Don Johnson: Look, I’m — I’m — I’m a happily married man.
Jim Lange: Well, I don’t think these babes really give a hot damn whether you’re married or not, Don! So just go on and ask that next question, alright?
Don Johnson: Uh — [ he reads the card ] “Bechelorette #3: If you were doing a crossword puzzle, and you needed a 5-letter word for “Cat”, beginning with “P” and ending with “Y” –”
[ the theme music pots up ]
Jim Lange: Uh-oh! The time is up! Now, while Don decides, let’s hear some of the PRIZES our runners-up will receive! Don Pardo?

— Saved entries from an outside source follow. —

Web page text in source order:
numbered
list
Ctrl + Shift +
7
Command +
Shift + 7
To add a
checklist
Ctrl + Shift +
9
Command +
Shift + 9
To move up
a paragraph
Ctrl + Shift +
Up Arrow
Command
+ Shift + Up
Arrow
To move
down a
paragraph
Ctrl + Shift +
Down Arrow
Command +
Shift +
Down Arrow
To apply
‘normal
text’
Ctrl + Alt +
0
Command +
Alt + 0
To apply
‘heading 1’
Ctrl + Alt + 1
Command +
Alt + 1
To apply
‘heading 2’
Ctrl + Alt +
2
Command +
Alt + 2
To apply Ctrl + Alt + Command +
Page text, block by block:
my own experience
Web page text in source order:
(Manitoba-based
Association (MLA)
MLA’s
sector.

Announcer: Well, Jim — how about those Lapkiss Lucite Bar Stools? [ product slid appears ] The bar stools you LOVE to sit on! Or — [ new product slide appears ] How about a complete set of handsome Mexican Tourister Luggage? And, last but not least — [ new product slide appears ] An elegant Blt Buckle Hole Punch Kit by Fleschmaker! IF it’s a hole by Flaschmaker… you KNOW it’s not there!

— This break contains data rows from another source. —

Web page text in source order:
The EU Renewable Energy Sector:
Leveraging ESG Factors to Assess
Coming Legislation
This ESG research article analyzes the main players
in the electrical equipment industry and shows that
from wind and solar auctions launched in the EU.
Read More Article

[ dissolve back to Jim Lange ]
Jim Lange: Thank you, Don Pardo! And now the time of reckoning is upon us! Will it be… Bachelorette #1… Bachelorette #2… or Bachelorette #3?
Don Johnson: I — I can’t decide. I don’t want any of them. I — I mean, I don’t date!

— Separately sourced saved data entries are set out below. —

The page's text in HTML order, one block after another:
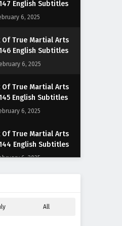
English Subtitles
6, 2025
Of True Martial Arts
English Subtitles
6, 2025
Of True Martial Arts
English Subtitles
6, 2025
Of True Martial Arts
English Subtitles
6, 2025
Of True Martial Arts
6, 2025 All
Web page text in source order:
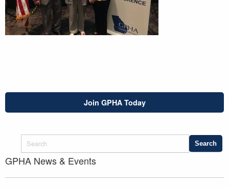
Join GPHA Today
GPHA News & Events

Jim Lange: Well, now you do, Don! So, go on — make a selection.
Don Johnson: Uh — [ he shrugs ] Num– Number Three.
Jim Lange: Congratulations, #3! Come on, Don — let’s meet the bachelorettes you didn’t meet. Bachelorette #1: Say Hello to Iris de Flaminio! Coem on ot here, Iris!
Iris de Flaminio: [ stepping down ] You’ll NEVER know what you’re missing! You’re probably KICKING yourself right now, huh? [ she smacks Don playfully across the chest ]
Jim Lange: [ laughing ] And Bachelorette #2: Shonda the Cat Lady!
Shonda the Cat Lady: [ stepping down ] If you change your mind, I’ve got some tongue clamps back at my place!
Jim Lange: [ laughing ] You’re a good sport! And now, let’s meet our lucky winner — your date-to-be: Bachelorette #3! She’s a real space cadet, and hopes someday to have a personality! Meet Colleen Fernman! Colleen! [ she stretches out in her seat and glances around aimlessly ] Cooleen Fernman! [ she steps off in the wrong direction ] Colleen! [ she steps in the other direction ] Colleen Fernman! Come here, Colleen! [ she finally steps down ] Colleen Fernman! Colleen! [ she bumps into Don ] Ha, what a couple! You really look good together! [ she nuzzles against Don ] Well, I hope you both like to DANCE, because you’re gonna boogie ’til you DROP to the disco beat of Jerry Kravat’s Disco Orchestra in the revolving restaurant high atop the Holiday Inn in lovely Bakersfield, California! [ the audience cheers ] Oh, boy! Alright, you all ready to blow a big kiss? Alright?
[ Jim Lange blows a wet kiss to the audience and laughs, as the words “WET KISS” fly onto the screen ]
[ dissolve back to Rod Serling ]
Rod Serling: Submitted for your approval: Don Johnson, oppression’s minion… tyranny’s good sport. He accepted a free ticket and paid with his future. Now, he’s locked in an eternal hell fate… [ Colleen wanders past Serling ] In “The Dating Zone”!